(Material to process Opens)
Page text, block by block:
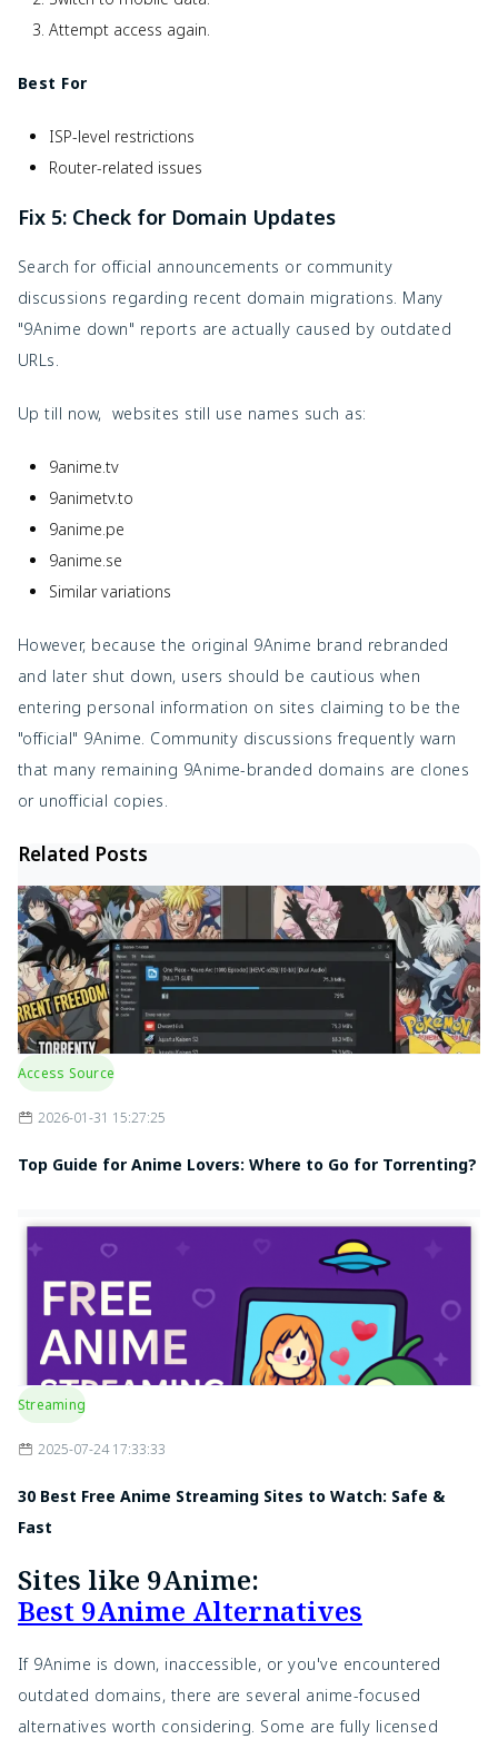
Attempt access again.
Best For
ISP-level restrictions
Router-related issues
Fix 5: Check for Domain Updates
Search for official announcements or community
discussions regarding recent domain migrations. Many
"9Anime down" reports are actually caused by outdated
URLs.
Up till now, websites still use names such as:
9anime.tv
9animetv.to
9anime.pe
9anime.se
Similar variations
However, because the original 9Anime brand rebranded
and later shut down, users should be cautious when
entering personal information on sites claiming to be the
"official" 9Anime. Community discussions frequently warn
that many remaining 9Anime-branded domains are clones
or unofficial copies.
Related Posts
Access Source
2026-01-31 15:27:25
Top Guide for Anime Lovers: Where to Go for Torrenting?
Streaming
2025-07-24 17:33:33
30 Best Free Anime Streaming Sites to Watch: Safe &
Fast
Sites like 9Anime:
Best 9Anime Alternatives
If 9Anime is down, inaccessible, or you've encountered
outdated domains, there are several anime-focused
alternatives worth considering. Some are fully licensed
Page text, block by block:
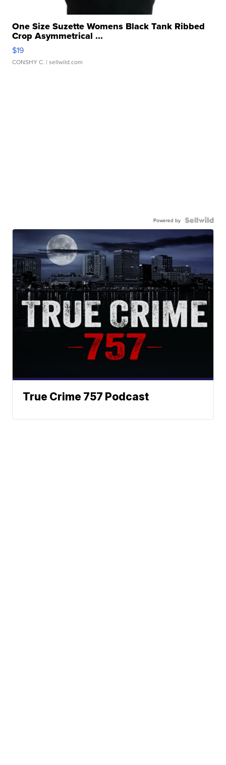
One Size Suzette Womens Black Tank Ribbed
Crop Asymmetrical ...
$19
CONSHY C. | sellwild.com
Powered by
True Crime 757 Podcast
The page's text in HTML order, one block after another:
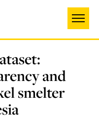
and
smelter
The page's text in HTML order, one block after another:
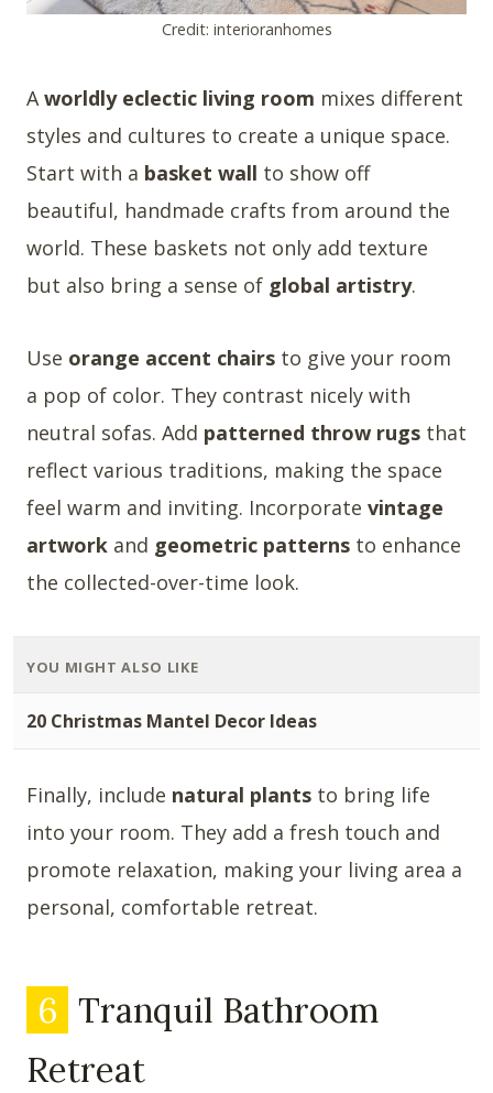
(Material to process Closes)
■ Try it: Type the entries again verbatim. Any pictures should be skipped.

■ Solution:
Page text, block by block:
Attempt access again.
Best For
ISP-level restrictions
Router-related issues
Fix 5: Check for Domain Updates
Search for official announcements or community
discussions regarding recent domain migrations. Many
"9Anime down" reports are actually caused by outdated
URLs.
Up till now, websites still use names such as:
9anime.tv
9animetv.to
9anime.pe
9anime.se
Similar variations
However, because the original 9Anime brand rebranded
and later shut down, users should be cautious when
entering personal information on sites claiming to be the
"official" 9Anime. Community discussions frequently warn
that many remaining 9Anime-branded domains are clones
or unofficial copies.
Related Posts
Access Source
2026-01-31 15:27:25
Top Guide for Anime Lovers: Where to Go for Torrenting?
Streaming
2025-07-24 17:33:33
30 Best Free Anime Streaming Sites to Watch: Safe &
Fast
Sites like 9Anime:
Best 9Anime Alternatives
If 9Anime is down, inaccessible, or you've encountered
outdated domains, there are several anime-focused
alternatives worth considering. Some are fully licensed
Page text, block by block:
One Size Suzette Womens Black Tank Ribbed
Crop Asymmetrical ...
$19
CONSHY C. | sellwild.com
Powered by
True Crime 757 Podcast
The page's text in HTML order, one block after another:
and
smelter
The page's text in HTML order, one block after another:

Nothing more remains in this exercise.